2025/03/21 11:12:29 NOTICE: Make sure your Redirect URL is set to "http://127.0.0.1:53682/" in your custom config.
2025/03/21 11:12:29 NOTICE: If your browser doesn't open automatically go to the following link: http://127.0.0.1:53682/auth?state=4c5yNwx6EsFWeise83svie
2025/03/21 11:12:29 NOTICE: Log in and authorize rclone for access
2025/03/21 11:12:29 NOTICE: Waiting for code...
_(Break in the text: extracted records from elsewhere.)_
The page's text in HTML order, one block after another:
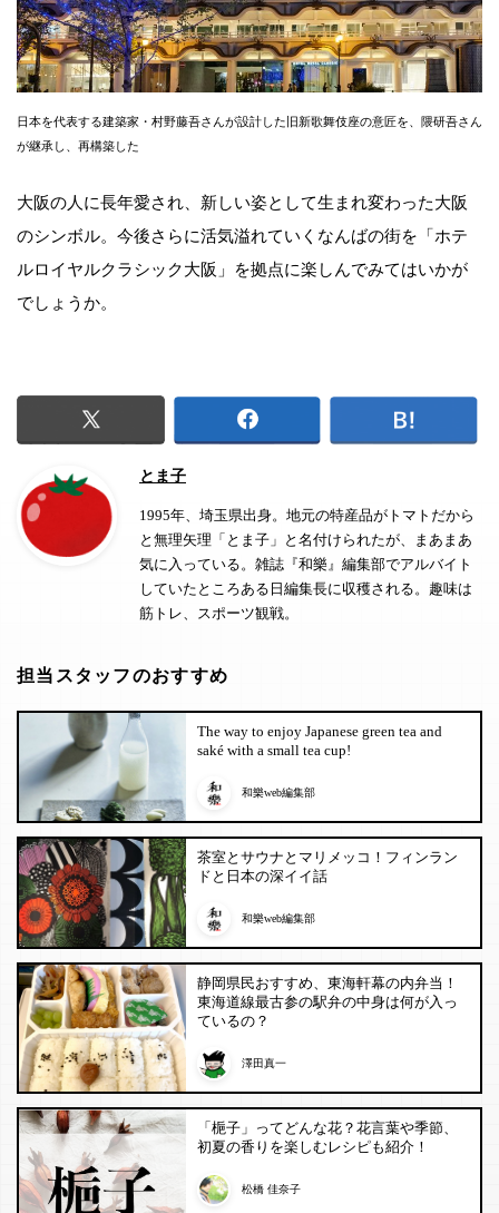
日本を代表する建築家・村野藤吾さんが設計した旧新歌舞伎座の意匠を、隈研吾さん
が継承し、再構築した
大阪の人に長年愛され、新しい姿として生まれ変わった大阪
のシンボル。今後さらに活気溢れていくなんばの街を「ホテ
ルロイヤルクラシック大阪」を拠点に楽しんでみてはいかが
でしょうか。
とま子
1995年、埼玉県出身。地元の特産品がトマトだから
と無理矢理「とま子」と名付けられたが、まあまあ
気に入っている。雑誌『和樂』編集部でアルバイト
していたところある日編集長に収穫される。趣味は
筋トレ、スポーツ観戦。
担当スタッフのおすすめ
The way to enjoy Japanese green tea and
saké with a small tea cup!
和樂web編集部
茶室とサウナとマリメッコ！フィンラン
ドと日本の深イイ話
和樂web編集部
静岡県民おすすめ、東海軒幕の内弁当！
東海道線最古参の駅弁の中身は何が入っ
ているの？
澤田真一
「梔子」ってどんな花？花言葉や季節、
初夏の香りを楽しむレシピも紹介！
松橋 佳奈子
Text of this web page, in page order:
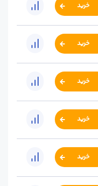
خرید
خرید
خرید
خرید
خرید
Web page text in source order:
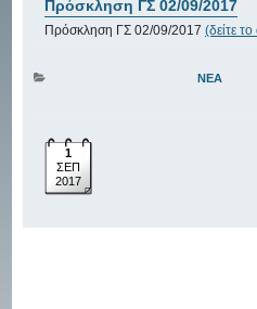
Πρόσκληση ΓΣ 02/09/2017
Πρόσκληση ΓΣ 02/09/2017 (δείτε
ΝΈΑ
1
ΣΕΠ
2017
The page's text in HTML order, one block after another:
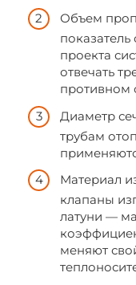
Объем
проекта
отвечать
противном
Диаметр
трубам
Материал
клапаны
латуни —
меняют
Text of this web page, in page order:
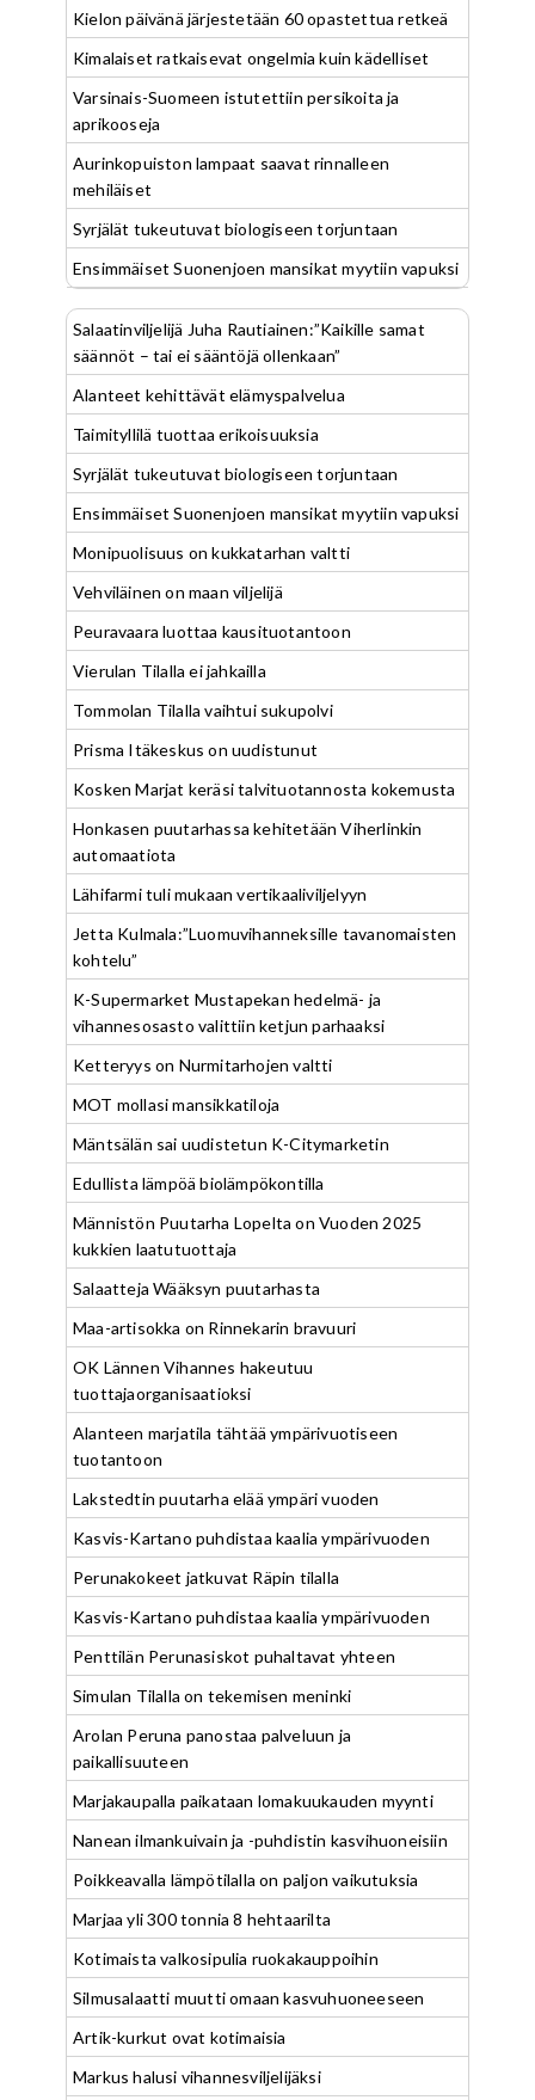
Kielon päivänä järjestetään 60 opastettua retkeä
Kimalaiset ratkaisevat ongelmia kuin kädelliset
Varsinais-Suomeen istutettiin persikoita ja
aprikooseja
Aurinkopuiston lampaat saavat rinnalleen
mehiläiset
Syrjälät tukeutuvat biologiseen torjuntaan
Ensimmäiset Suonenjoen mansikat myytiin vapuksi
Salaatinviljelijä Juha Rautiainen:”Kaikille samat
säännöt – tai ei sääntöjä ollenkaan”
Alanteet kehittävät elämyspalvelua
Taimityllilä tuottaa erikoisuuksia
Syrjälät tukeutuvat biologiseen torjuntaan
Ensimmäiset Suonenjoen mansikat myytiin vapuksi
Monipuolisuus on kukkatarhan valtti
Vehviläinen on maan viljelijä
Peuravaara luottaa kausituotantoon
Vierulan Tilalla ei jahkailla
Tommolan Tilalla vaihtui sukupolvi
Prisma Itäkeskus on uudistunut
Kosken Marjat keräsi talvituotannosta kokemusta
Honkasen puutarhassa kehitetään Viherlinkin
automaatiota
Lähifarmi tuli mukaan vertikaaliviljelyyn
Jetta Kulmala:”Luomuvihanneksille tavanomaisten
kohtelu”
K-Supermarket Mustapekan hedelmä- ja
vihannesosasto valittiin ketjun parhaaksi
Ketteryys on Nurmitarhojen valtti
MOT mollasi mansikkatiloja
Mäntsälän sai uudistetun K-Citymarketin
Edullista lämpöä biolämpökontilla
Männistön Puutarha Lopelta on Vuoden 2025
kukkien laatutuottaja
Salaatteja Wääksyn puutarhasta
Maa-artisokka on Rinnekarin bravuuri
OK Lännen Vihannes hakeutuu
tuottajaorganisaatioksi
Alanteen marjatila tähtää ympärivuotiseen
tuotantoon
Lakstedtin puutarha elää ympäri vuoden
Kasvis-Kartano puhdistaa kaalia ympärivuoden
Perunakokeet jatkuvat Räpin tilalla
Kasvis-Kartano puhdistaa kaalia ympärivuoden
Penttilän Perunasiskot puhaltavat yhteen
Simulan Tilalla on tekemisen meninki
Arolan Peruna panostaa palveluun ja
paikallisuuteen
Marjakaupalla paikataan lomakuukauden myynti
Nanean ilmankuivain ja -puhdistin kasvihuoneisiin
Poikkeavalla lämpötilalla on paljon vaikutuksia
Marjaa yli 300 tonnia 8 hehtaarilta
Kotimaista valkosipulia ruokakauppoihin
Silmusalaatti muutti omaan kasvuhuoneeseen
Artik-kurkut ovat kotimaisia
Markus halusi vihannesviljelijäksi

2025/03/21 11:12:39 NOTICE: Got code
Paste the following into your remote machine --->
code removed
<---End paste
Please copy this code and paste it in as a response to the config_token>
prompt.
Configure this as a team drive?
y) Yes
n) No (default)
y/n> n
Please enter 'n'.
--------------------
[remote1]
type = drive
scope = drive
token = {"access_token":", removed "}
--------------------
y) Yes this is OK (default)
e) Edit this remote
d) Delete this remote
y/e/d> y
Please enter 'y'.
Current remotes:
Name Type
==== ====
remote1 drive
e) Edit existing remote
n) New remote
d) Delete remote
r) Rename remote
c) Copy remote
s) Set configuration password
q) Quit config
e/n/d/r/c/s/q> q
Please enter 'q' and we're done with configuration.
Step 4: Transfer
Please be sure to perform data transters on a data transfer node (DTN). It can degrade performace for other users to perform transfers on other types of nodes. For more information please see Data Transfers
Sample commands:
$ rclone lsd nyu_google_drive:
Transfer files to Google Drive, using the command below:
$ rclone copy <source_folder or file> <remote_name>:<name_of_folder_on_gdrive>
It looks something like below:
$ rclone copy /home/user1 nyu_google_drive:backup_home_user1
Step 5: Confirmation
The files are transferred and you can find the files on your Google Drive.
Rclone only copies new files or files different from the already existing files on Google Drive.